Yitirdiğimiz iki öncü insan

Böyle insanların sayısı çoktur, ama bunların arasında işçilerin mücadelesinde çok emeği geçmiş, bir bakıma onlara öncülük etmiş iki kişi vardır ki, bunların bilinmesi ve anılması gerekir. Bunlardan biri Yılmaz Karahasan’dır. Kendisini yakın zamanda kaybettik. İkincisi Fuat Bultan’dır. Onu da bundan on sene önce kaybettik.

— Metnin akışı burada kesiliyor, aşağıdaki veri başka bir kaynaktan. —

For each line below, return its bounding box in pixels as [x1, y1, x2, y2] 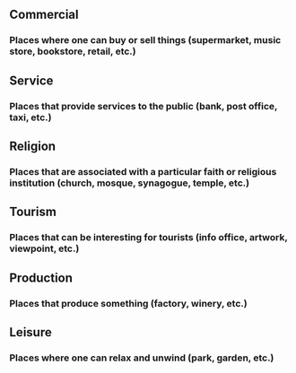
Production [9, 270, 74, 285]
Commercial [9, 7, 79, 22]
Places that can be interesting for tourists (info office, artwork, [9, 231, 288, 244]
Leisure [9, 325, 52, 340]
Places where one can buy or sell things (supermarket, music [9, 34, 282, 47]
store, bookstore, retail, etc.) [9, 45, 136, 57]
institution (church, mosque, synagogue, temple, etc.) [9, 177, 249, 189]
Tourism [9, 204, 57, 220]
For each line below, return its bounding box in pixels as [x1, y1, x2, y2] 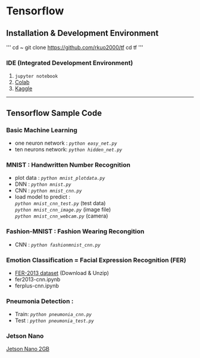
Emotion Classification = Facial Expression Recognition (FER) [6, 256, 186, 264]
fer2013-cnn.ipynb [14, 276, 61, 283]
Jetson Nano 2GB [6, 345, 49, 353]
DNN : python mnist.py [14, 180, 71, 188]
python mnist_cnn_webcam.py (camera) [14, 212, 108, 219]
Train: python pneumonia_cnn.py [14, 311, 92, 318]
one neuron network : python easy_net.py [14, 139, 117, 146]
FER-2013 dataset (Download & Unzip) [14, 269, 109, 276]
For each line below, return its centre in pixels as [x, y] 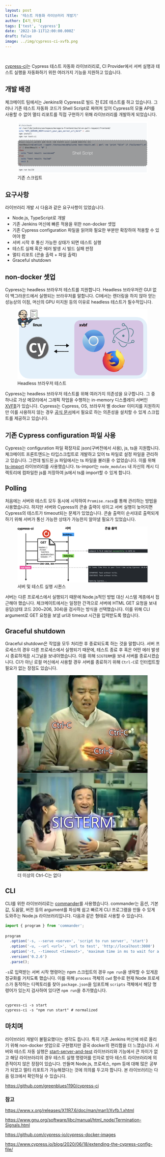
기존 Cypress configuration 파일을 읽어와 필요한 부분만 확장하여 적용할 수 [83, 230]
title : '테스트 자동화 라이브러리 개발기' [42, 15]
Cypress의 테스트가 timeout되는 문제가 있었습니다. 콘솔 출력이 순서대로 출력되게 [82, 513]
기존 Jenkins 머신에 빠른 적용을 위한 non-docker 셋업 [64, 224]
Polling [16, 488]
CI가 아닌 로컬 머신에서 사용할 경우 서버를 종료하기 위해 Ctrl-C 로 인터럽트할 [88, 662]
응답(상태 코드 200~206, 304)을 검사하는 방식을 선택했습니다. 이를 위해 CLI [78, 609]
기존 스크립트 [30, 178]
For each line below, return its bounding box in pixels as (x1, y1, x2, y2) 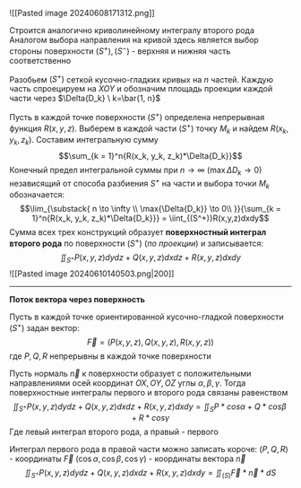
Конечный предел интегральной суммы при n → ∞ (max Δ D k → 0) (9, 165, 262, 178)
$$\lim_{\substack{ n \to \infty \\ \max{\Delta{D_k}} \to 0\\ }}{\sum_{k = (19, 204, 282, 214)
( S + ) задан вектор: (9, 320, 81, 333)
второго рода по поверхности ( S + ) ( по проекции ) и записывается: (9, 237, 264, 249)
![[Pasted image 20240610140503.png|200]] (9, 268, 175, 279)
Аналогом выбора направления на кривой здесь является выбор (9, 35, 260, 45)
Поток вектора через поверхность (9, 293, 146, 304)
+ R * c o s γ (131, 413, 170, 423)
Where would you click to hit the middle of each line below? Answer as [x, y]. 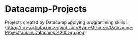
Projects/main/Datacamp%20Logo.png [45, 32]
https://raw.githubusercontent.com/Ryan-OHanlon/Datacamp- [70, 27]
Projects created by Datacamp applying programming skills [65, 22]
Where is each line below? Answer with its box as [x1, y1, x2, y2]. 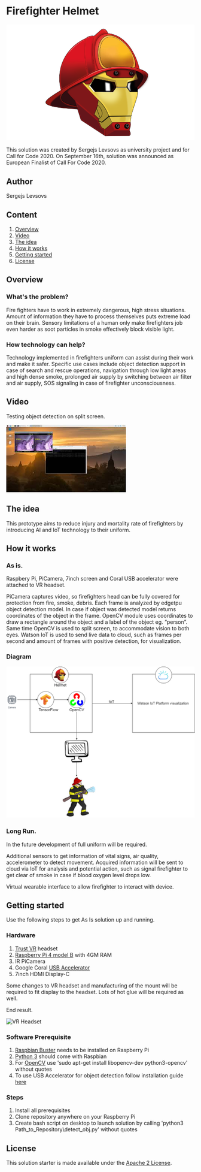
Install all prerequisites [14, 1107, 71, 1114]
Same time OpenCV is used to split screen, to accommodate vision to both [6, 625, 190, 632]
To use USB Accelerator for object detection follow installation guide [14, 1071, 184, 1079]
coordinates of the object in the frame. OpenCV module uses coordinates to [6, 612, 193, 620]
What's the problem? [6, 292, 69, 301]
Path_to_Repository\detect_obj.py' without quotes [14, 1126, 138, 1133]
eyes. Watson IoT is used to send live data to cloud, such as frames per [6, 631, 182, 639]
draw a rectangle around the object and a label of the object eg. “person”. [6, 618, 188, 626]

Yılmaz Karahasan: IG Metall yöneticisi olan bir göçmen sendikacı

Yılmaz Karahasan gerçek bir sendikacı, fiili bir işçi önderiydi. O bu sıfatı tabanda çalışarak, işçilerin haklarını savunarak, bu hakların elde edilmesi için onları örgütleyerek, onlarla birlikte mücadele ederek kazanmıştı. Fabrika sendika temsilciliğinden tüm Almanya metal işçilerinin sendikası IG Metall’in Genel Merkez Yönetimi’ne kadar yükselmiştir. O hangi görevde olursa olsun hiçbir zaman işçilerle bağını koparmamış, grevlerde, mitinglerde, 1 Mayıslarda, ırkçılığa karşı eylemlerde, eşit haklar mücadelesinde, çifte vatandaşlık kampanyalarında hem Almanya’da hem Türkiye’de demokrasi ve özgürlük, dünyada barış mücadelesinde hep işçilerin yanında olmuştur. Enternasyonal dayanışma bayrağını yükseklerde tutmuştur.  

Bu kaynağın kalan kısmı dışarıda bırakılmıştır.